**Source data**
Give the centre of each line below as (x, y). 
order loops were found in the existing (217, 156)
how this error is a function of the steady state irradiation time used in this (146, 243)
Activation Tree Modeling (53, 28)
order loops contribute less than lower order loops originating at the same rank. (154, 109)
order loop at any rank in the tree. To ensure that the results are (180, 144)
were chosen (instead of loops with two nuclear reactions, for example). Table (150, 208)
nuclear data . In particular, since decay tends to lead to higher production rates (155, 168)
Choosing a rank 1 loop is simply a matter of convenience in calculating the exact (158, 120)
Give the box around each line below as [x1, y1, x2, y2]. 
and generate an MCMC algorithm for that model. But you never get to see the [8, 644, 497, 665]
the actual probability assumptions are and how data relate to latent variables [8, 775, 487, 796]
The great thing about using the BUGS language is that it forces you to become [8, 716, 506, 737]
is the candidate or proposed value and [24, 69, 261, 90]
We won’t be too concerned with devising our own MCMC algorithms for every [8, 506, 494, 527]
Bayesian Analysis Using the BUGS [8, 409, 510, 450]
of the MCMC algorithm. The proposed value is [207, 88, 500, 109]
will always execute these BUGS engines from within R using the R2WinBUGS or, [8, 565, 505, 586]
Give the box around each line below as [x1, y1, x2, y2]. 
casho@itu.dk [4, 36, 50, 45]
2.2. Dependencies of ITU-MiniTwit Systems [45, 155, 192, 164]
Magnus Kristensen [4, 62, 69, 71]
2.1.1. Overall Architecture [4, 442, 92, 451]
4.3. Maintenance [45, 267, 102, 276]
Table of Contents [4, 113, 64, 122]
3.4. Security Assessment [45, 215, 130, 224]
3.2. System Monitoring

**Your assignment**
Only the lines from the one containing "2.2. Dependencies of" through the end of the listing belong in the response, each reproduced exactly.

**Expected answer**
2.2. Dependencies of ITU-MiniTwit Systems [45, 155, 192, 164]
Magnus Kristensen [4, 62, 69, 71]
2.1.1. Overall Architecture [4, 442, 92, 451]
4.3. Maintenance [45, 267, 102, 276]
Table of Contents [4, 113, 64, 122]
3.4. Security Assessment [45, 215, 130, 224]
3.2. System Monitoring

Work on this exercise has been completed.